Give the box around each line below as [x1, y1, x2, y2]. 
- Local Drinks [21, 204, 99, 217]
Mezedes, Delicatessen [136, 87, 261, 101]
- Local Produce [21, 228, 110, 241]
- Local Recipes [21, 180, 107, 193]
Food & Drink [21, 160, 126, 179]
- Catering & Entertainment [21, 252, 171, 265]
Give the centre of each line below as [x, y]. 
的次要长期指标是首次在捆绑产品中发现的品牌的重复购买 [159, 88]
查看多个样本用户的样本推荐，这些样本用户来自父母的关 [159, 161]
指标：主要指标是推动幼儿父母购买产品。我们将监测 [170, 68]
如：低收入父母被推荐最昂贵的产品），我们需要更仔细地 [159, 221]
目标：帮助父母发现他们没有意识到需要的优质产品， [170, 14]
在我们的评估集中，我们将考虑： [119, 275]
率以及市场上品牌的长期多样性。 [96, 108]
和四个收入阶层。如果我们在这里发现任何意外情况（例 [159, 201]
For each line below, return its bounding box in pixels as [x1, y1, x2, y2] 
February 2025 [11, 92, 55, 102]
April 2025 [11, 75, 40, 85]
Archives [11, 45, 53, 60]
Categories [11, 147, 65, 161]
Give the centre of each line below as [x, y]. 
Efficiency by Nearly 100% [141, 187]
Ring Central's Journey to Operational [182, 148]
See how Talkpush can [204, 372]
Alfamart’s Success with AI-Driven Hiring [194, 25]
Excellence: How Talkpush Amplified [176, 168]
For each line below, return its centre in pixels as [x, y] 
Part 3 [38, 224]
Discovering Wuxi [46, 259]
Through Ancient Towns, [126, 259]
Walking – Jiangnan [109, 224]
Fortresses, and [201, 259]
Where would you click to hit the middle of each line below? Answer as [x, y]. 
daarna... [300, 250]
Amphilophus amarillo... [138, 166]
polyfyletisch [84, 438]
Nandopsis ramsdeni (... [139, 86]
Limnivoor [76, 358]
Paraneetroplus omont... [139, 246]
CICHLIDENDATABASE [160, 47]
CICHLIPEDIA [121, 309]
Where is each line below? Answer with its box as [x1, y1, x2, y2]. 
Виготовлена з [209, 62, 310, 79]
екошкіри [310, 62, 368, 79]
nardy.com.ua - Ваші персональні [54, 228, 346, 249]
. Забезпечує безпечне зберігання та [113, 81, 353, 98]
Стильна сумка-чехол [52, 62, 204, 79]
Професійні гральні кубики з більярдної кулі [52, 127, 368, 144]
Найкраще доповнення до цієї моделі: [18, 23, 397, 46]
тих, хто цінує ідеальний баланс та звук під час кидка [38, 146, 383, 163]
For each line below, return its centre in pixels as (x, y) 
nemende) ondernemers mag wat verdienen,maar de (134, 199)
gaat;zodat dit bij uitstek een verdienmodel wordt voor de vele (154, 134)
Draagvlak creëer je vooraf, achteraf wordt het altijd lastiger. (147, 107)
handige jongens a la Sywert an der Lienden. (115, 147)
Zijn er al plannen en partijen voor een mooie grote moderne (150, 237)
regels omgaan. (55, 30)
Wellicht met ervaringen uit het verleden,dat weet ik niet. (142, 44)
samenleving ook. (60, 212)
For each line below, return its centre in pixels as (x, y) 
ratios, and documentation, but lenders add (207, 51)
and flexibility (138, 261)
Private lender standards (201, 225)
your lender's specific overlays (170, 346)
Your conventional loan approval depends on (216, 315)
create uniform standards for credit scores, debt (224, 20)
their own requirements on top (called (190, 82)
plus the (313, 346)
────
WHAT THE TASK REQUIRES: In full and without alteration, repeat the records.

THE COMPLETED TASK:
Give the box around each line below as [x1, y1, x2, y2]. 
- Local Drinks [21, 204, 99, 217]
Mezedes, Delicatessen [136, 87, 261, 101]
- Local Produce [21, 228, 110, 241]
- Local Recipes [21, 180, 107, 193]
Food & Drink [21, 160, 126, 179]
- Catering & Entertainment [21, 252, 171, 265]
Give the centre of each line below as [x, y]. 
的次要长期指标是首次在捆绑产品中发现的品牌的重复购买 [159, 88]
查看多个样本用户的样本推荐，这些样本用户来自父母的关 [159, 161]
指标：主要指标是推动幼儿父母购买产品。我们将监测 [170, 68]
如：低收入父母被推荐最昂贵的产品），我们需要更仔细地 [159, 221]
目标：帮助父母发现他们没有意识到需要的优质产品， [170, 14]
在我们的评估集中，我们将考虑： [119, 275]
率以及市场上品牌的长期多样性。 [96, 108]
和四个收入阶层。如果我们在这里发现任何意外情况（例 [159, 201]
For each line below, return its bounding box in pixels as [x1, y1, x2, y2] 
February 2025 [11, 92, 55, 102]
April 2025 [11, 75, 40, 85]
Archives [11, 45, 53, 60]
Categories [11, 147, 65, 161]
Give the centre of each line below as [x, y]. 
Efficiency by Nearly 100% [141, 187]
Ring Central's Journey to Operational [182, 148]
See how Talkpush can [204, 372]
Alfamart’s Success with AI-Driven Hiring [194, 25]
Excellence: How Talkpush Amplified [176, 168]
For each line below, return its centre in pixels as [x, y] 
Part 3 [38, 224]
Discovering Wuxi [46, 259]
Through Ancient Towns, [126, 259]
Walking – Jiangnan [109, 224]
Fortresses, and [201, 259]
Where would you click to hit the middle of each line below? Answer as [x, y]. 
daarna... [300, 250]
Amphilophus amarillo... [138, 166]
polyfyletisch [84, 438]
Nandopsis ramsdeni (... [139, 86]
Limnivoor [76, 358]
Paraneetroplus omont... [139, 246]
CICHLIDENDATABASE [160, 47]
CICHLIPEDIA [121, 309]
Where is each line below? Answer with its box as [x1, y1, x2, y2]. 
Виготовлена з [209, 62, 310, 79]
екошкіри [310, 62, 368, 79]
nardy.com.ua - Ваші персональні [54, 228, 346, 249]
. Забезпечує безпечне зберігання та [113, 81, 353, 98]
Стильна сумка-чехол [52, 62, 204, 79]
Професійні гральні кубики з більярдної кулі [52, 127, 368, 144]
Найкраще доповнення до цієї моделі: [18, 23, 397, 46]
тих, хто цінує ідеальний баланс та звук під час кидка [38, 146, 383, 163]
For each line below, return its centre in pixels as (x, y) 
nemende) ondernemers mag wat verdienen,maar de (134, 199)
gaat;zodat dit bij uitstek een verdienmodel wordt voor de vele (154, 134)
Draagvlak creëer je vooraf, achteraf wordt het altijd lastiger. (147, 107)
handige jongens a la Sywert an der Lienden. (115, 147)
Zijn er al plannen en partijen voor een mooie grote moderne (150, 237)
regels omgaan. (55, 30)
Wellicht met ervaringen uit het verleden,dat weet ik niet. (142, 44)
samenleving ook. (60, 212)
For each line below, return its centre in pixels as (x, y) 
ratios, and documentation, but lenders add (207, 51)
and flexibility (138, 261)
Private lender standards (201, 225)
your lender's specific overlays (170, 346)
Your conventional loan approval depends on (216, 315)
create uniform standards for credit scores, debt (224, 20)
their own requirements on top (called (190, 82)
plus the (313, 346)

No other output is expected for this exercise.